Sometimes you genuinely want NULL to equal NULL. Configuration diffing is a common case: you have a current config table and a previous config table, and you want to find columns that changed. If both old and new values are NULL, the column did not change. But old_val = new_val is UNKNOWN when both are NULL, so the diffing query marks every NULL-to-NULL transition as a change.

The SQL standard provides IS DISTINCT FROM for this. a IS DISTINCT FROM b returns FALSE when both are NULL (they are not distinct), TRUE when one is NULL and the other is not, and the normal comparison result otherwise. It is NULL-safe. It returns only TRUE or FALSE, never UNKNOWN.

Not every database implemented it identically or early. Postgres has had it for years. BigQuery supports it. MySQL added it in 8.0 as <=> (the spaceship operator), which is NULL-safe equality rather than NULL-safe inequality. DuckDB supports both IS DISTINCT FROM and IS NOT DISTINCT FROM. The portability story is good now, but worth checking for older MySQL.

What this changes about how you write queries

The practical posture is: treat any nullable column as a three-state variable, not a two-state one. Before filtering, ask what NULLs in this column mean. Before aggregating, ask whether NULLs should be zero, excluded, or counted separately. Before using NOT IN, check whether the subquery can contain NULLs.

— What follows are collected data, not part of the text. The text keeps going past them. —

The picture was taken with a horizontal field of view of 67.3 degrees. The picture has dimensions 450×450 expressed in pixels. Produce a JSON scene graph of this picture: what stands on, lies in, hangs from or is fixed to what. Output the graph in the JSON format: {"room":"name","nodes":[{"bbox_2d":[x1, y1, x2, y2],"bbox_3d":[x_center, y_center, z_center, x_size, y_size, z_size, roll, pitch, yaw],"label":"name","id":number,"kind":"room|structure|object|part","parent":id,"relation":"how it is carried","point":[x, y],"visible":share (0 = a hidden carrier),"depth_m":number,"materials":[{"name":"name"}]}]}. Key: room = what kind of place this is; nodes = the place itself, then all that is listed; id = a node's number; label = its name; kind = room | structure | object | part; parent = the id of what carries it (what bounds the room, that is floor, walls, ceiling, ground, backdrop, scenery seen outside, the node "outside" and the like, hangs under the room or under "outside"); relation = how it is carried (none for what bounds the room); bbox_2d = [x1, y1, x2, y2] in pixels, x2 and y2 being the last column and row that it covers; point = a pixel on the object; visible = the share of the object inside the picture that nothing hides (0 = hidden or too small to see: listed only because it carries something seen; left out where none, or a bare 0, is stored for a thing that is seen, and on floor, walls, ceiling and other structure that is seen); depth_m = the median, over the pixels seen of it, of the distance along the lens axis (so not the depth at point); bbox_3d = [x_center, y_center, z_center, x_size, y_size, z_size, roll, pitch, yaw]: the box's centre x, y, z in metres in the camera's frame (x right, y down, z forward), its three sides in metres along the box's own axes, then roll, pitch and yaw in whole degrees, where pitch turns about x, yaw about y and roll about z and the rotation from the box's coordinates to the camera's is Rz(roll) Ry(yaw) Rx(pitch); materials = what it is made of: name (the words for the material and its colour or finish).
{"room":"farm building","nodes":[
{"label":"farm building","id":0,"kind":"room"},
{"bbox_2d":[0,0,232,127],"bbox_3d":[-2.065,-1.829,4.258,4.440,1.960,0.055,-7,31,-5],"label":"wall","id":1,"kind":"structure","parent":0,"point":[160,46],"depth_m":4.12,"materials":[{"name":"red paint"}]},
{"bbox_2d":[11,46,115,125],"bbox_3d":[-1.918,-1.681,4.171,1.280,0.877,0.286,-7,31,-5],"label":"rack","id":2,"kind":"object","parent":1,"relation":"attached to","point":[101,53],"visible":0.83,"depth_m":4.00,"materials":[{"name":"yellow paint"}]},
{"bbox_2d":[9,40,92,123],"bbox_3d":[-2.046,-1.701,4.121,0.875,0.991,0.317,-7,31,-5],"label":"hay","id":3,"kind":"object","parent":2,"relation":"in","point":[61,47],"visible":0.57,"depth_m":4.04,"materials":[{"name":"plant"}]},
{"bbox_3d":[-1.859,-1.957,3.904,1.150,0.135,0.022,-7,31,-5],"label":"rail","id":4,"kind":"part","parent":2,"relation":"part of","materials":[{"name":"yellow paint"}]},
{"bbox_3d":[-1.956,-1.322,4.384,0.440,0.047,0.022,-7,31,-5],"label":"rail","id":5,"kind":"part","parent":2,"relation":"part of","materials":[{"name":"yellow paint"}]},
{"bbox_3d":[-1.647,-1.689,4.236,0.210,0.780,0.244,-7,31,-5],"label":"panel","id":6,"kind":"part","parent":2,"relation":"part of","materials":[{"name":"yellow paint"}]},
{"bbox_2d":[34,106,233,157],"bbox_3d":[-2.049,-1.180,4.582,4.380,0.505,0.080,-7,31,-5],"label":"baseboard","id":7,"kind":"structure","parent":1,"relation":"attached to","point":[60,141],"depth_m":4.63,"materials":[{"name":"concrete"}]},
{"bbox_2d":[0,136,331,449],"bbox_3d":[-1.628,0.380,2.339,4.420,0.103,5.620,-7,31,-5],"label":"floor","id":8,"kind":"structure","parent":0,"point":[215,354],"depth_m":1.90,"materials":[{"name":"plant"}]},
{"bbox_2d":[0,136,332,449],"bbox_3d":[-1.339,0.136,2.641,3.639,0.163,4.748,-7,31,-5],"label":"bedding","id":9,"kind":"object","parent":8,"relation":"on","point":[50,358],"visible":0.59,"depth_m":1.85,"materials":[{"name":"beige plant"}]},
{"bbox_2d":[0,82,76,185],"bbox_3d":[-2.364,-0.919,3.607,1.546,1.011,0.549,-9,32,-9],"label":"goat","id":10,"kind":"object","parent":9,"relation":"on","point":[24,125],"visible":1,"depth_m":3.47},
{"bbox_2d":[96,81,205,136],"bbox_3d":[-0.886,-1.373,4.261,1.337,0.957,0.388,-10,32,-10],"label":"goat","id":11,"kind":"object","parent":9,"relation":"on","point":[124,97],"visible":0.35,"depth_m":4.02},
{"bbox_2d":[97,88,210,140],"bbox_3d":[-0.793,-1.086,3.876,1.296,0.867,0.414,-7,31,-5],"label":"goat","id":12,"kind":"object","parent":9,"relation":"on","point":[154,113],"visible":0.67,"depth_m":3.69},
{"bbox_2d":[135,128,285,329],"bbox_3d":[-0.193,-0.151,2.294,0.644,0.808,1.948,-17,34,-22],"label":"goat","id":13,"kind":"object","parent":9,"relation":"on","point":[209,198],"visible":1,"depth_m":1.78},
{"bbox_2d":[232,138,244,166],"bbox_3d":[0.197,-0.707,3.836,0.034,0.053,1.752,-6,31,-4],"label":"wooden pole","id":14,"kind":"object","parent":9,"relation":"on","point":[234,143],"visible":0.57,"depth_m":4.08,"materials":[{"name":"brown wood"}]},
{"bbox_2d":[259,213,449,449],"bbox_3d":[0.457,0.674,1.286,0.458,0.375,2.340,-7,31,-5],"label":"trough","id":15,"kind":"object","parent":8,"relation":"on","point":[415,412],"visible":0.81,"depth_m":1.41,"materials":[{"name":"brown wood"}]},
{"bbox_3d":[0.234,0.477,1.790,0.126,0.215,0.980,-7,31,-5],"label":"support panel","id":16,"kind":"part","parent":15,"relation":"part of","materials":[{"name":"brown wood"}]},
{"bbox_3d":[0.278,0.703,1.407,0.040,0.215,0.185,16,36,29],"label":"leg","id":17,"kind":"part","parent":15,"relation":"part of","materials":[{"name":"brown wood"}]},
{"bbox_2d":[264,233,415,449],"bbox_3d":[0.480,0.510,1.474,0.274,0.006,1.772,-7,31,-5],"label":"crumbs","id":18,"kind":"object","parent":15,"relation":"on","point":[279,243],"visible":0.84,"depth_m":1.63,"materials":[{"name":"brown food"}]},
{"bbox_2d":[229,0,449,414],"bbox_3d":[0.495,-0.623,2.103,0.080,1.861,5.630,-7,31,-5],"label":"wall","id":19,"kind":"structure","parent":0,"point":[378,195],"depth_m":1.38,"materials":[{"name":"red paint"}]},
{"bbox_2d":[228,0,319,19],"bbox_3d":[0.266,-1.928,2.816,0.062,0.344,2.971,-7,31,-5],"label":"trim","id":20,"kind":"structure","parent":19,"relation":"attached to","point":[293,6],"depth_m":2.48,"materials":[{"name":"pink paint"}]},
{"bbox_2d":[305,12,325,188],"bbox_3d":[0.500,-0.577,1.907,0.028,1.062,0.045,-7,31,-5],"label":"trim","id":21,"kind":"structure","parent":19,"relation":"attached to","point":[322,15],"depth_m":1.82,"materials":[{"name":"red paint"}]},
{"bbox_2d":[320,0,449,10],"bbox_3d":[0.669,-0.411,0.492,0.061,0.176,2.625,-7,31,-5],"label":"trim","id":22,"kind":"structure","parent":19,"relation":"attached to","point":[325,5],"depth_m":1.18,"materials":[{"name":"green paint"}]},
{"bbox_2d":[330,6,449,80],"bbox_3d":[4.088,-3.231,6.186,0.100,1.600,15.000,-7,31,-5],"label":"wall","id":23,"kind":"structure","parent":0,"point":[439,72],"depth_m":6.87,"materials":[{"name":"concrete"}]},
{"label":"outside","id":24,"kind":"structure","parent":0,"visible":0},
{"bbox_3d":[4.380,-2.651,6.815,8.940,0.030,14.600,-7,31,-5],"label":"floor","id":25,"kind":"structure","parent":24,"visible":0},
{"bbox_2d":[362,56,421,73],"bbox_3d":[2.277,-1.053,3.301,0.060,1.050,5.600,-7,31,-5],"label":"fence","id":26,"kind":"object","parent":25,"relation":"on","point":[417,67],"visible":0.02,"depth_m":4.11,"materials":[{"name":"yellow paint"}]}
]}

None of this requires you to purge NULLs from your schema. NULLs are legitimate. They encode real-world ignorance that two-valued types cannot express. A table with a cancelled_at timestamp is cleaner than a is_cancelled boolean plus a cancelled_at that is coerced to a dummy date when the order is still active. The NULL-bearing schema is more honest.

But honesty requires you to read the contract. The contract is: I stored unknown here, and your query will encounter that unknown at runtime, and if you compare it with =, you will get UNKNOWN back, and your WHERE clause will quietly discard the row.

The analyst who spent two days debugging that churn report eventually found the issue. She added OR status IS NULL to the filter. The numbers matched. Twelve percent of users reappeared. Two days to learn that NULL is not a value — it is an epistemological category that SQL takes more seriously than most practitioners do.

It is worth knowing before the dashboard ships.